- **WHAT NEEDS TO BE DONE**: The copy you return should hold only the lines from the top of the data below through the line with "a valid patch zip file.", each duplicated exactly and with no pictures.

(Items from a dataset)
= Beginning of Section =
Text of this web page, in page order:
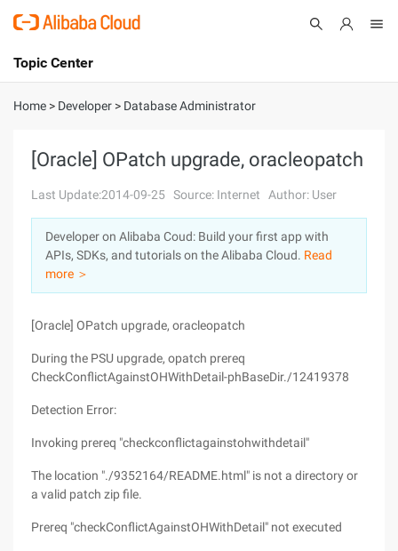
International - English
Cart
Console
Log In
Sign Up
Topic Center
About
Products
Solutions
Pricing
Marketplace
Home > Developer > Database Administrator
[Oracle] OPatch upgrade, oracleopatch
Last Update:2014-09-25 Source: Internet Author: User
Developer on Alibaba Coud: Build your first app with
APIs, SDKs, and tutorials on the Alibaba Cloud. Read
more ＞
[Oracle] OPatch upgrade, oracleopatch
During the PSU upgrade, opatch prereq
CheckConflictAgainstOHWithDetail-phBaseDir./12419378
Detection Error:
Invoking prereq "checkconflictagainstohwithdetail"
The location "./9352164/README.html" is not a directory or
a valid patch zip file.
Prereq "checkConflictAgainstOHWithDetail" not executed
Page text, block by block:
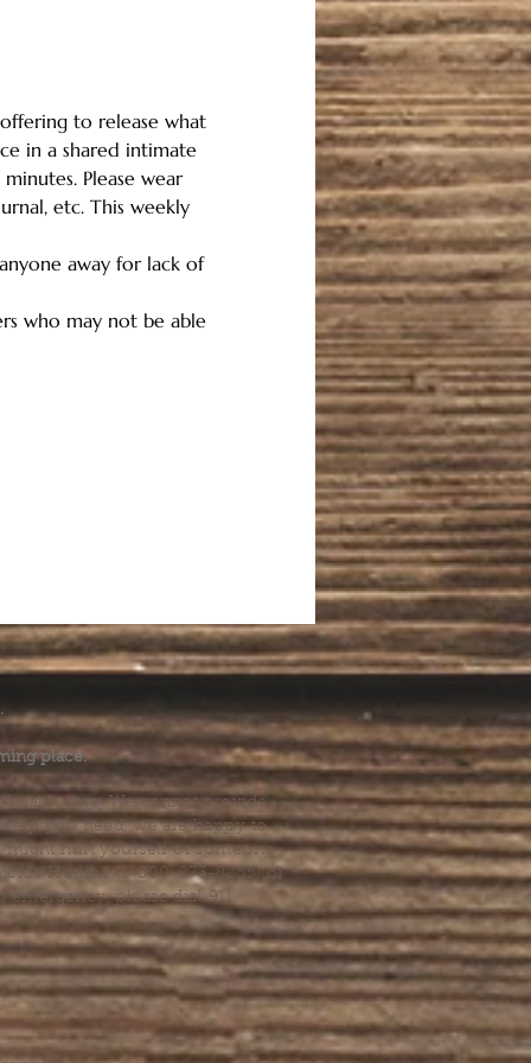
to release what
in a shared intimate
Please wear
etc. This weekly
away for lack of
who may not be able
place.
care. We cannot provide
you need, we are happy to
might hurt yourself or someone
Hotline (1-800-273-8255) or
please dial 911.
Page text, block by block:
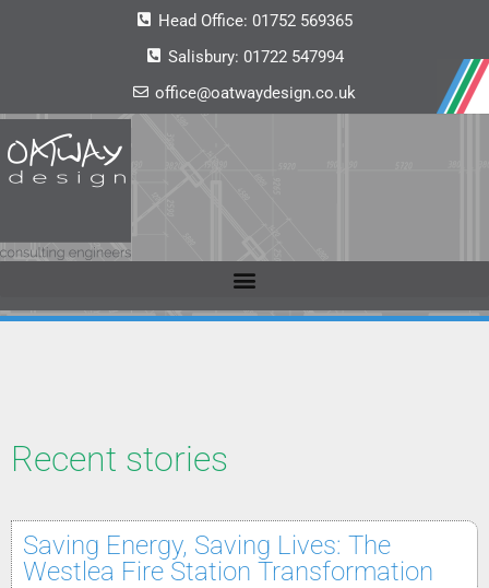
Head Office: 01752 569365
Salisbury: 01722 547994
office@oatwaydesign.co.uk
Recent stories
Saving Energy, Saving Lives: The
Westlea Fire Station Transformation
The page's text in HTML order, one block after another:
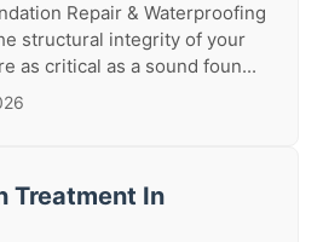
Repair & Waterproofing
structural integrity of your
as critical as a sound foun...
Treatment In
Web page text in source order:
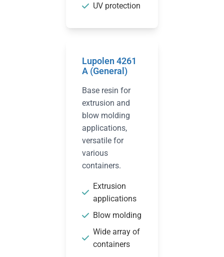
UV protection
Lupolen 4261
A (General)
Base resin for
extrusion and
blow molding
applications,
versatile for
various
containers.
Extrusion
applications
Blow molding
Wide array of
containers
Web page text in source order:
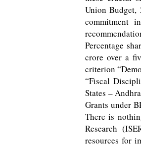
Union
commitment
Percentage
crore over a
criterion
“Fiscal
States –
Grants under
There is
Research
resources for
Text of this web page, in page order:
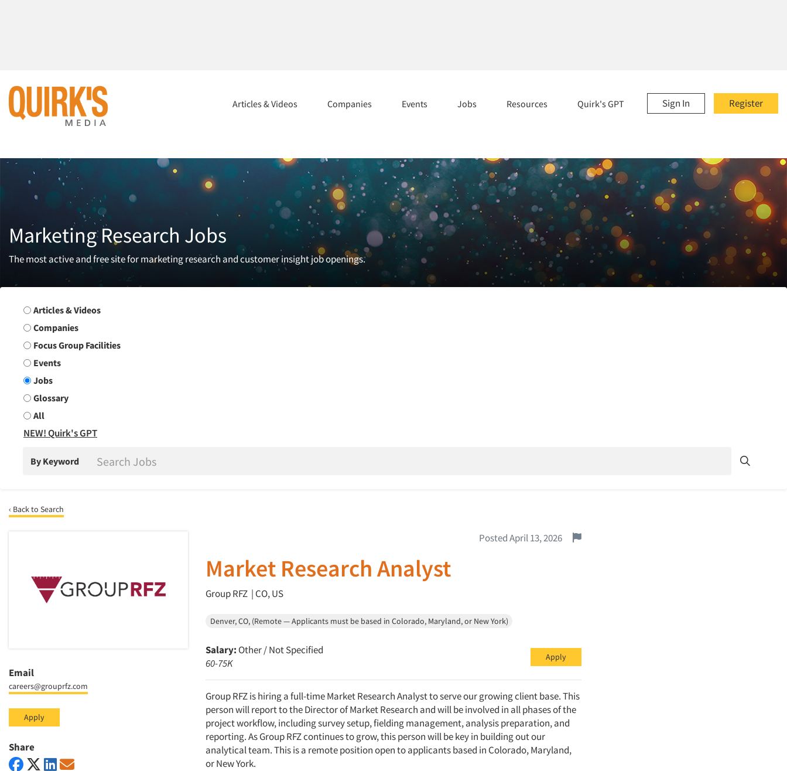
Register
Sign In
Articles & Videos Companies Events Jobs Resources Quirk's GPT
Marketing Research Jobs
The most active and free site for marketing research and customer insight job openings.
Search Group
Articles & Videos
Companies
Focus Group Facilities
Events
Jobs
Glossary
All
NEW! Quirk's GPT
By Keyword
‹ Back to Search
Posted April 13, 2026 Report this job.
Market Research Analyst
Group RFZ | CO, US
Denver, CO, (Remote — Applicants must be based in Colorado, Maryland, or New York)
Salary: Other / Not Specified
60-75K
Apply
Group RFZ is hiring a full-time Market Research Analyst to serve our growing client base. This
person will report to the Director of Market Research and will be involved in all phases of the
project workflow, including survey setup, fielding management, analysis preparation, and
reporting. As Group RFZ continues to grow, this person will be key in building out our
analytical team. This is a remote position open to applicants based in Colorado, Maryland,
or New York.
Email
careers@grouprfz.com
Apply
Share
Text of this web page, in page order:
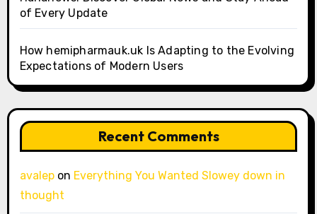
of Every Update
How hemipharmauk.uk Is Adapting to the Evolving
Expectations of Modern Users
Recent Comments
avalepon Everything You Wanted Slowey down in
thought
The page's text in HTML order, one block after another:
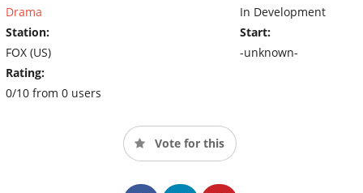
Drama
Station:
FOX (US)
Rating:
0/10 from 0 users
In Development
Start:
-unknown-
Vote for this
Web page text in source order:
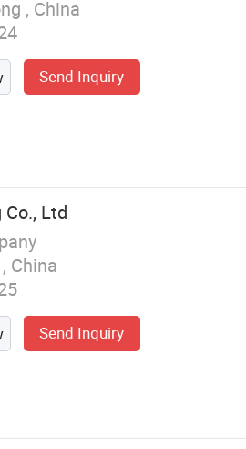
, China
Send Inquiry
Ltd
China
Send Inquiry
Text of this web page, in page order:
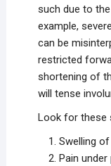
such due to
example,
can be
restricted
shortening of
will tense
Look for these
Swelling
Pain
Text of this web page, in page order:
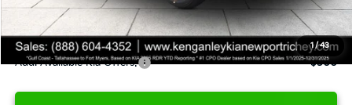
1/43
Electronic Filing Fee
+$389
Sale Price
$24,273
Add. Available Kia Offers: $500
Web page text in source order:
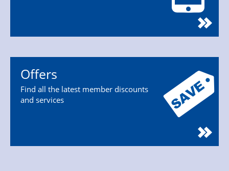
Offers
Find all the latest member discounts
and services
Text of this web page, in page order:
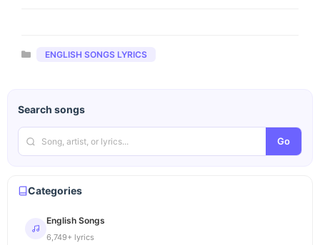
Categories
ENGLISH SONGS LYRICS
Search songs
Go
Categories
English Songs
6,749+ lyrics
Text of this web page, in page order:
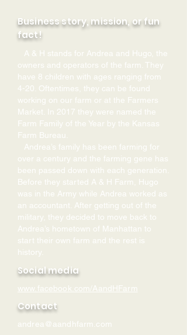
Business story, mission, or fun
fact!
A & H stands for Andrea and Hugo, the
owners and operators of the farm. They
have 8 children with ages ranging from
4-20. Oftentimes, they can be found
working on our farm or at the Farmers
Market. In 2017 they were named the
Farm Family of the Year by the Kansas
Farm Bureau.
Andrea’s family has been farming for
over a century and the farming gene has
been passed down with each generation.
Before they started A & H Farm, Hugo
was in the Army while Andrea worked as
an accountant. After getting out of the
military, they decided to move back to
Andrea’s hometown of Manhattan to
start their own farm and the rest is
history.
Social media
www.facebook.com/AandHFarm
Contact
andrea@aandhfarm.com
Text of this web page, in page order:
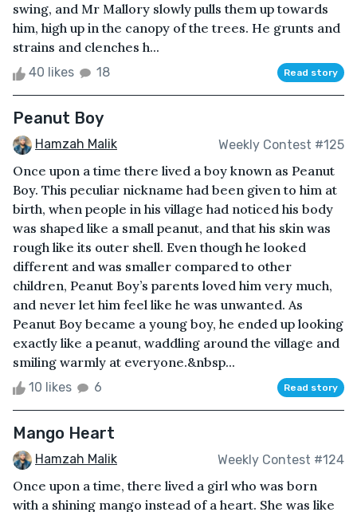
swing, and Mr Mallory slowly pulls them up towards
him, high up in the canopy of the trees. He grunts and
strains and clenches h...
40 likes 18 Read story
Peanut Boy
Hamzah Malik Weekly Contest #125
Once upon a time there lived a boy known as Peanut
Boy. This peculiar nickname had been given to him at
birth, when people in his village had noticed his body
was shaped like a small peanut, and that his skin was
rough like its outer shell. Even though he looked
different and was smaller compared to other
children, Peanut Boy’s parents loved him very much,
and never let him feel like he was unwanted. As
Peanut Boy became a young boy, he ended up looking
exactly like a peanut, waddling around the village and
smiling warmly at everyone.&nbsp...
10 likes 6 Read story
Mango Heart
Hamzah Malik Weekly Contest #124
Once upon a time, there lived a girl who was born
with a shining mango instead of a heart. She was like
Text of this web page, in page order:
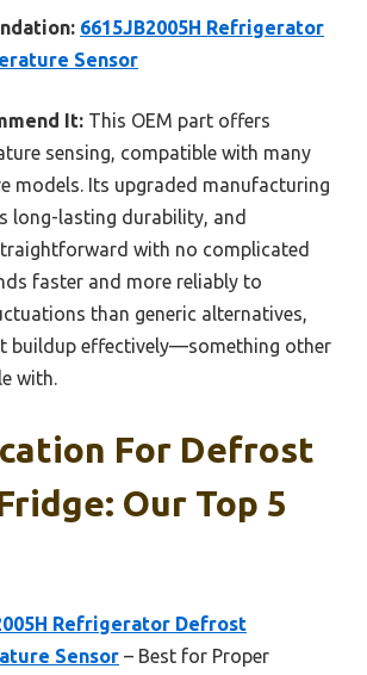
6615JB2005H Refrigerator
Sensor
It: This OEM part offers
sensing, compatible with many
models. Its upgraded manufacturing
long-lasting durability, and
with no complicated
faster and more reliably to
than generic alternatives,
buildup effectively—something other
with.
For Defrost
Our Top 5
Refrigerator Defrost
Sensor – Best for Proper
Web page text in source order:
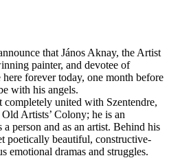
that János Aknay, the Artist
painter, and devotee of
forever today, one month before
with his angels.
united with Szentendre,
Artists’ Colony; he is an
person and as an artist. Behind his
poetically beautiful, constructive-
emotional dramas and struggles.
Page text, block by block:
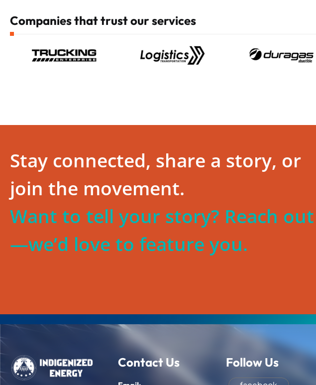
Companies that trust our services
Stay connected, share a story, or
join the movement.
Want to tell your story? Reach out
—we’d love to feature you.
Contact Us Follow Us
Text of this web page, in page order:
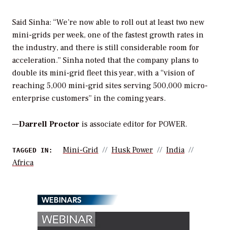
Said Sinha: “We’re now able to roll out at least two new
mini-grids per week, one of the fastest growth rates in
the industry, and there is still considerable room for
acceleration.” Sinha noted that the company plans to
double its mini-grid fleet this year, with a “vision of
reaching 5,000 mini-grid sites serving 500,000 micro-
enterprise customers” in the coming years.
—Darrell Proctor is associate editor for POWER.
TAGGED IN: Mini-Grid Husk Power
India
Africa
WEBINARS
= End of Section =
- **ANSWER BELOW**:
Text of this web page, in page order:
International - English
Cart
Console
Log In
Sign Up
Topic Center
About
Products
Solutions
Pricing
Marketplace
Home > Developer > Database Administrator
[Oracle] OPatch upgrade, oracleopatch
Last Update:2014-09-25 Source: Internet Author: User
Developer on Alibaba Coud: Build your first app with
APIs, SDKs, and tutorials on the Alibaba Cloud. Read
more ＞
[Oracle] OPatch upgrade, oracleopatch
During the PSU upgrade, opatch prereq
CheckConflictAgainstOHWithDetail-phBaseDir./12419378
Detection Error:
Invoking prereq "checkconflictagainstohwithdetail"
The location "./9352164/README.html" is not a directory or
a valid patch zip file.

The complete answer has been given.